At 10am I take my last required yoga class for training. This Saturday marks the end of my training, it will be our last weekend together. I am beginning to feel it more each and every day, I am really sad that is over. I really don’t want it to end, it has been such a fantastic experience.
I will admit that a part of my sadness comes from fear. I am afraid that if I don’t have these weekends at the studio anymore, then I will slip back into the ‘old’ me right away. There was nothing wrong with the old me, I just like the new me so much better. Of course this is probably not reality, but it is an old feeling I can’t shake this week.

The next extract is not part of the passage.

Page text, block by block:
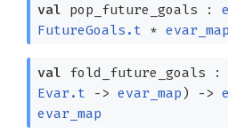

I am pretty amazed that I made this all happen. I am proud of myself for sticking it through no matter what came my way. This has been a dream for me. The people I shared this training with have forever impacted my life. There are no accidents in life, we were all meant to be together at this time. I learned so much about myself in this training. I more self-aware now than I have ever been before. When I look into the eyes of the 24 people I shared this journey with I see pure bliss. I love each and every one of them for being in my life. I wish I could explain what it is like to be in a room with 24 other people who share your same passion and are on the same journey as you are, it is powerful. We are a powerful bunch.
My life is so much better with these 24 people in it. I am so much better for having this experience on my journey. My family is so much better because I am the best version of myself.